*** Dataset content

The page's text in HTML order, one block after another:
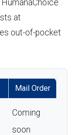
at
out-of-pocket
Mail Order
Coming
soon
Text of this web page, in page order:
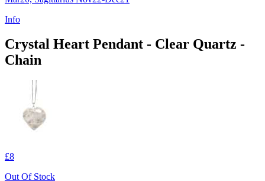
Info
Crystal Heart Pendant - Clear Quartz -
Chain
£8
Out Of Stock
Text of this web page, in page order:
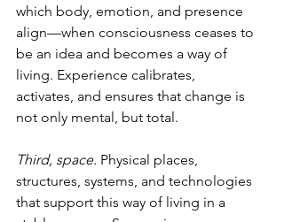
which body, emotion, and presence
align—when consciousness ceases to
be an idea and becomes a way of
living. Experience calibrates,
activates, and ensures that change is
not only mental, but total.
Third, space. Physical places,
structures, systems, and technologies
that support this way of living in a
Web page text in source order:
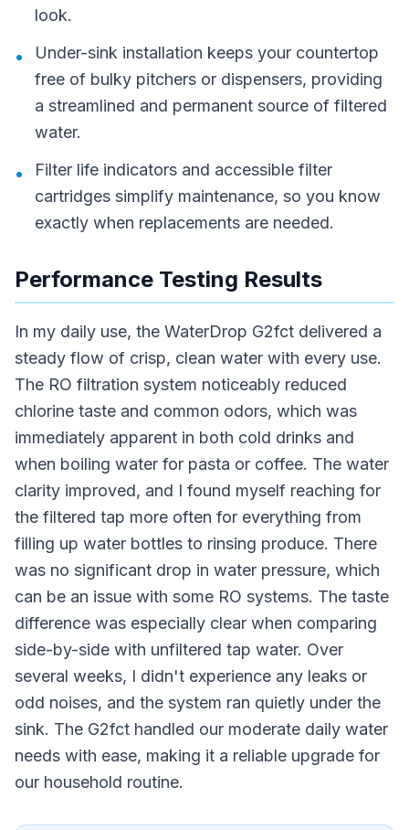
look.
•
Under-sink installation keeps your countertop
free of bulky pitchers or dispensers, providing
a streamlined and permanent source of filtered
water.
•
Filter life indicators and accessible filter
cartridges simplify maintenance, so you know
exactly when replacements are needed.
Performance Testing Results
In my daily use, the WaterDrop G2fct delivered a
steady flow of crisp, clean water with every use.
The RO filtration system noticeably reduced
chlorine taste and common odors, which was
immediately apparent in both cold drinks and
when boiling water for pasta or coffee. The water
clarity improved, and I found myself reaching for
the filtered tap more often for everything from
filling up water bottles to rinsing produce. There
was no significant drop in water pressure, which
can be an issue with some RO systems. The taste
difference was especially clear when comparing
side-by-side with unfiltered tap water. Over
several weeks, I didn't experience any leaks or
odd noises, and the system ran quietly under the
sink. The G2fct handled our moderate daily water
needs with ease, making it a reliable upgrade for
our household routine.
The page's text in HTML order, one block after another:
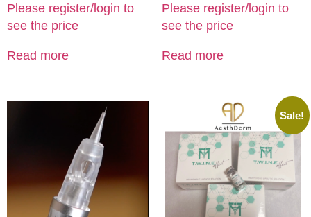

******

[Task requirements]: Exclude all images and restate the records above word for word.

[Output of the exercise]:
The page's text in HTML order, one block after another:
at
out-of-pocket
Mail Order
Coming
soon
Text of this web page, in page order:
Info
Crystal Heart Pendant - Clear Quartz -
Chain
£8
Out Of Stock
Text of this web page, in page order:
which body, emotion, and presence
align—when consciousness ceases to
be an idea and becomes a way of
living. Experience calibrates,
activates, and ensures that change is
not only mental, but total.
Third, space. Physical places,
structures, systems, and technologies
that support this way of living in a
Web page text in source order:
look.
•
Under-sink installation keeps your countertop
free of bulky pitchers or dispensers, providing
a streamlined and permanent source of filtered
water.
•
Filter life indicators and accessible filter
cartridges simplify maintenance, so you know
exactly when replacements are needed.
Performance Testing Results
In my daily use, the WaterDrop G2fct delivered a
steady flow of crisp, clean water with every use.
The RO filtration system noticeably reduced
chlorine taste and common odors, which was
immediately apparent in both cold drinks and
when boiling water for pasta or coffee. The water
clarity improved, and I found myself reaching for
the filtered tap more often for everything from
filling up water bottles to rinsing produce. There
was no significant drop in water pressure, which
can be an issue with some RO systems. The taste
difference was especially clear when comparing
side-by-side with unfiltered tap water. Over
several weeks, I didn't experience any leaks or
odd noises, and the system ran quietly under the
sink. The G2fct handled our moderate daily water
needs with ease, making it a reliable upgrade for
our household routine.
The page's text in HTML order, one block after another:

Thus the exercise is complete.